You will not see the power driver bonus on the express pay - you will see it in your pay statement. 

If you met your requirements, you will get it. I get it nearly every week.


----------



## andaas (May 19, 2015)

As grayspinner says, PD bonus can not be paid via express pay. Think of it this way: it is possible to disqualify yourself from the PD bonus after qualifying (if your acceptance rate falls below 90%). What would stop people from cashing out the bonus and then no longer playing by the rules.

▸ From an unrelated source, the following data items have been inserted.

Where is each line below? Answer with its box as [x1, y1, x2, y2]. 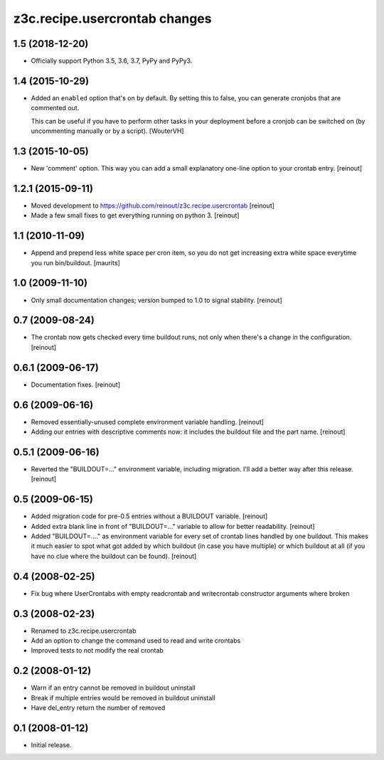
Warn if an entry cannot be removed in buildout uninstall [31, 683, 196, 692]
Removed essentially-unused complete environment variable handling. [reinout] [31, 417, 265, 426]
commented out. [31, 104, 80, 112]
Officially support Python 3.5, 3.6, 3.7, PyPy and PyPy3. [31, 57, 193, 65]
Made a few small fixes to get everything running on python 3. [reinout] [31, 211, 240, 220]
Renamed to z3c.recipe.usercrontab [31, 626, 137, 635]
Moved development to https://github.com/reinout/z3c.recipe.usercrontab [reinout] [31, 201, 275, 210]
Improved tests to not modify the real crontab [31, 646, 164, 655]
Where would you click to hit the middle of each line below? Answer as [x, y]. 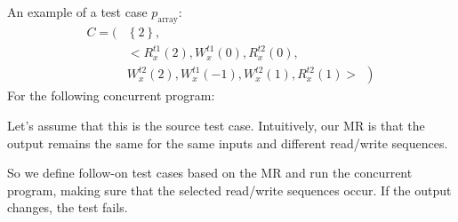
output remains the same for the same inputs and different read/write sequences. [228, 143]
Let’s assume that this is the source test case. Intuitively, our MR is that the [216, 125]
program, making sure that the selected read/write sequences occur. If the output [229, 190]
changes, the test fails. [68, 207]
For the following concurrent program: [111, 95]
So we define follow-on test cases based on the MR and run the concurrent [210, 173]
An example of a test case [77, 12]
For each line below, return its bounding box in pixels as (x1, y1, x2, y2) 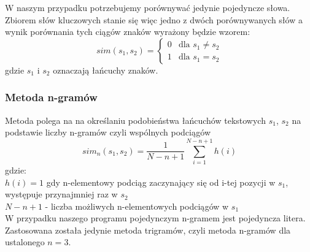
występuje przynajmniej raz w (5, 188, 118, 200)
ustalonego (5, 235, 45, 248)
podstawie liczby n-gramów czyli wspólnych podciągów (5, 126, 211, 139)
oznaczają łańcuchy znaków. (53, 63, 158, 76)
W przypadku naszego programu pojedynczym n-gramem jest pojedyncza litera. (5, 212, 306, 224)
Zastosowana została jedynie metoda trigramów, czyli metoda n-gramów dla (5, 223, 291, 236)
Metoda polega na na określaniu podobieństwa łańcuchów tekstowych (5, 113, 266, 126)
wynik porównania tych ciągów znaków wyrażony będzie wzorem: (5, 25, 250, 38)
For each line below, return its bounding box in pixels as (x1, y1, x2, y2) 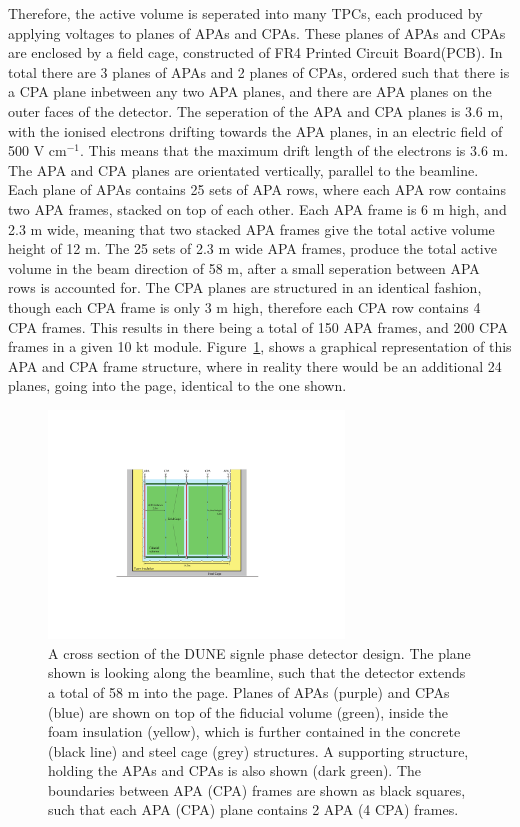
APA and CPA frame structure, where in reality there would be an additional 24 (8, 355, 502, 376)
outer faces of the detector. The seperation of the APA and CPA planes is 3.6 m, (8, 100, 504, 121)
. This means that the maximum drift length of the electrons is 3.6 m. (80, 140, 509, 161)
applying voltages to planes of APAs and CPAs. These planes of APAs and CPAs (8, 22, 506, 43)
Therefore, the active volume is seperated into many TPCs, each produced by (8, 3, 483, 23)
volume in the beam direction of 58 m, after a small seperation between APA (8, 257, 480, 278)
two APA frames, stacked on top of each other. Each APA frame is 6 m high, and (8, 198, 507, 219)
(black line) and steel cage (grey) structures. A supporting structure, (48, 740, 469, 761)
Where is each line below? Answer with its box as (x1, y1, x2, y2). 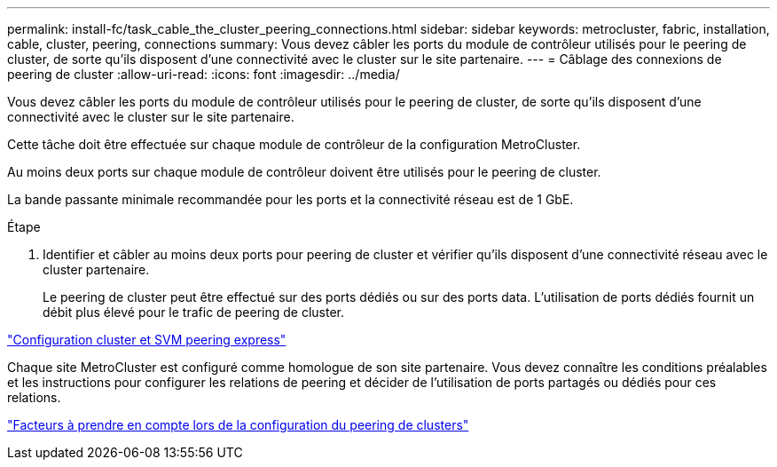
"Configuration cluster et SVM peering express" (7, 332, 286, 347)
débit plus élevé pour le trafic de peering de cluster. (43, 305, 345, 320)
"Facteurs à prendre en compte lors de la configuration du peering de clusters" (7, 417, 469, 432)
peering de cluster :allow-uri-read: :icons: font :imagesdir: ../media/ (7, 67, 400, 82)
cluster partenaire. (43, 262, 150, 277)
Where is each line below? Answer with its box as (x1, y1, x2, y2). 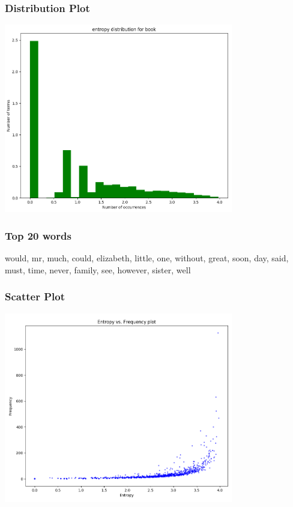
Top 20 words (5, 228, 71, 243)
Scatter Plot (5, 289, 65, 304)
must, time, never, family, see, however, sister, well (5, 263, 191, 276)
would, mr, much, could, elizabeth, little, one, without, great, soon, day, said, (5, 252, 289, 264)
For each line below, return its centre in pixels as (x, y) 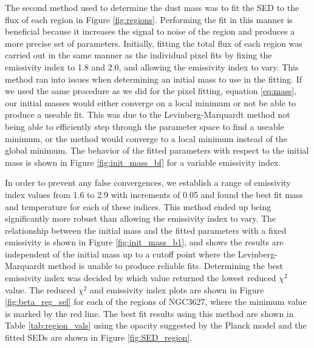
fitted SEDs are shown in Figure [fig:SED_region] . (99, 337)
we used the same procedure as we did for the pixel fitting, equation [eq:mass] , (151, 91)
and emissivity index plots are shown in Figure (177, 289)
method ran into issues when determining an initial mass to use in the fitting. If (153, 79)
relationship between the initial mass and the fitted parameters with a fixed (146, 230)
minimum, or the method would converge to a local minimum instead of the (146, 138)
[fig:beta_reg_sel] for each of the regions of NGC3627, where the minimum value (156, 302)
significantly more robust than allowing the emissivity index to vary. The (141, 218)
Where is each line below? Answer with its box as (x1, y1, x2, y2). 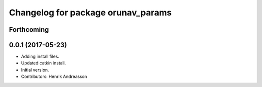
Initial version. (21, 67, 49, 73)
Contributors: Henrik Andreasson (21, 74, 87, 79)
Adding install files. (21, 53, 59, 60)
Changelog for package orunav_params (9, 7, 172, 18)
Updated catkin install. (21, 60, 66, 66)
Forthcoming (9, 25, 49, 34)
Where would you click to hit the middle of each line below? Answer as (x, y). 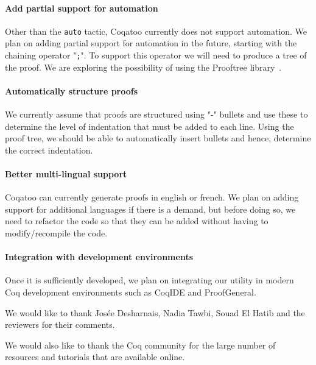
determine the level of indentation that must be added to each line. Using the (149, 126)
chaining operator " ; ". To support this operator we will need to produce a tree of (156, 55)
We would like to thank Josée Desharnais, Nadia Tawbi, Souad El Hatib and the (155, 312)
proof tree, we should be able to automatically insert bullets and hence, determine (158, 138)
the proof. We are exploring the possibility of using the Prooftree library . (143, 67)
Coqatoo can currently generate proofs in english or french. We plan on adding (152, 197)
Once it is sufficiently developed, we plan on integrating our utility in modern (149, 280)
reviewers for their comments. (60, 324)
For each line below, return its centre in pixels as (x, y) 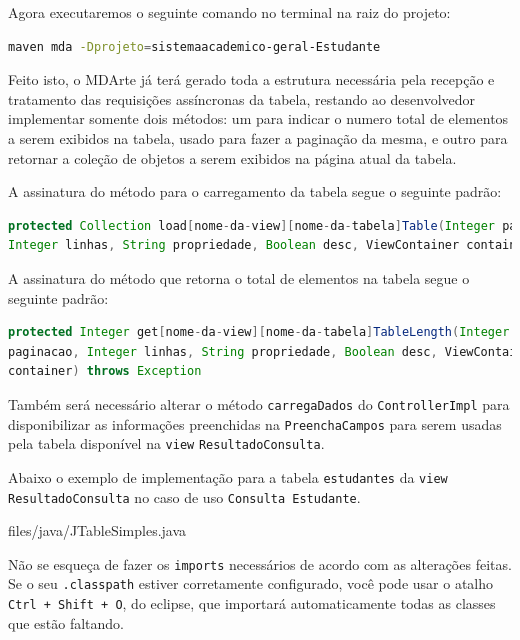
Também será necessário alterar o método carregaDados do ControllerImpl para (259, 403)
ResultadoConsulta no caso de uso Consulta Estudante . (184, 496)
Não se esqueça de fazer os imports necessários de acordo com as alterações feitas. (260, 563)
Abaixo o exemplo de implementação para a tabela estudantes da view (228, 476)
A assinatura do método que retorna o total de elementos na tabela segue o (239, 277)
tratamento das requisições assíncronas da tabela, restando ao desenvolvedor (242, 98)
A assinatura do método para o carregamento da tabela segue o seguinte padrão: (255, 191)
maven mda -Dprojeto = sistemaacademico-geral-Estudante (194, 46)
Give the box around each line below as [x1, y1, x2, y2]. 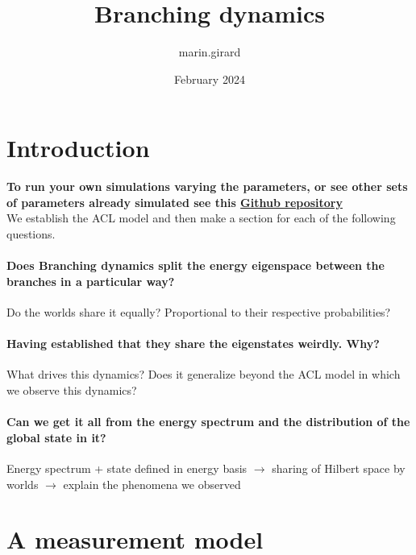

Express pay will pay out all earned fares with commission removed, as well as your tips earned. Incentive based pay (PD bonus, guarantees), will only ever be paid during the weekly pay statement.


----------



## soupergloo (Jul 24, 2015)

you better make sure you keep doing rides tonight until your driver dashboard says you're at 90% otherwise you're not getting it


----------



## UberOCMan (Nov 24, 2015)

It's going to get uglier soon! PDB going to 2011 & newer car owners only and number or rides rather than hours! There was an interesting reference to "preventing abuse" I wonder how they found that out? perhaps by reading these very boards ie someone saying "I have the ap on I'm on the couch" of course if the got their behinds in gear perhaps there would be more pings and less downtime, I'm just saying. Another reason to have a private drivers only area.


----------



## andaas (May 19, 2015)

UberOCMan said:


> It's going to get uglier soon! PDB going to 2011 & newer car owners only and number or rides rather than hours! There was an interesting reference to "preventing abuse" I wonder how they found that out? perhaps by reading these very boards ie someone saying "I have the ap on I'm on the couch" of course if the got their behinds in gear perhaps there would be more pings and less downtime, I'm just saying. Another reason to have a private drivers only area.


It would be fairly obvious when reviewing service logs to identify people abusing the system. I'm sure they were well aware of the exploits without up.net.


----------



## osii (Aug 21, 2014)

The abuse was from drivers accepting rides and never showing up. And Pax finally cancelling and getting charged $5.


----------



## UberOCMan (Nov 24, 2015)

I've had about 6-7 no-shows,time wasters, I'm behind the gate come and find me's and never got one cancel fee.


----------



## BostonBarry (Aug 31, 2015)

Bonuses calculated at end of week are not available through express pay. Sure you could meet qualifications by Thursday or Friday, but then you could miss half your requests on Saturday and Sunday and kill your 90% acceptance rate.


----------